RBM.py 文件源码-python代码片段

def _fit(self, v_pos):
        """Inner fit for one mini-batch.

        Adjust the parameters to maximize the likelihood of v using
        Stochastic Maximum Likelihood (SML).

        v_pos : array-like, shape (n_samples, n_features)
            The data to use for training.
        """
        h_pos = self._mean_hiddens(v_pos)
        # TODO: Worth trying with visible probabilities rather than binary states.
        # PG: it is common to use p_i instead of sampling a binary value'... 'it reduces
        # sampling noise this allowing faster learning.
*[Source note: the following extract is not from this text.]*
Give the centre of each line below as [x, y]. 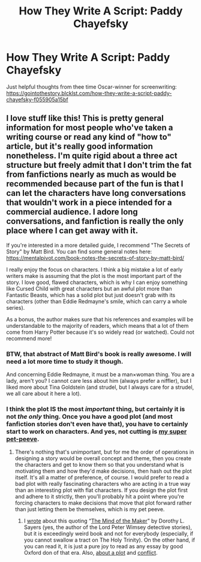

There is some evidence that it leads
        # to slightly worse density models'

        # I'm confounded by the fact that we seem to get more effective models WITHOUT
        # softmax visible units. The only explanation I can think of is that it's like
        # a pseudo-version of using visible probabilities. Without softmax, v_neg
        # can have multiple 1s per one-hot vector, which maybe somehow accelerates learning?
        # Need to think about this some more.
        v_neg = self._sample_visibles(self.h_samples_)
        h_neg = self._mean_hiddens(v_neg)

        lr = float(self.learning_rate) / v_pos.shape[0]
        update = safe_sparse_dot(v_pos.T, h_pos, dense_output=True).T
        update -= np.dot(h_neg.T, v_neg) / self.fantasy_to_batch
        # L2 weight penalty
        update -= self.components_ * self.weight_cost
        self.components_ += lr * update
        self.intercept_hidden_ += lr * (h_pos.sum(axis=0) - h_neg.sum(axis=0)/self.fantasy_to_batch)
        self.intercept_visible_ += lr * (np.asarray(
                                         v_pos.sum(axis=0)).squeeze() -
                                         v_neg.sum(axis=0)/self.fantasy_to_batch)

        h_neg[self.rng_.uniform(size=h_neg.shape) < h_neg] = 1.0  # sample binomial
        self.h_samples_ = np.floor(h_neg, h_neg)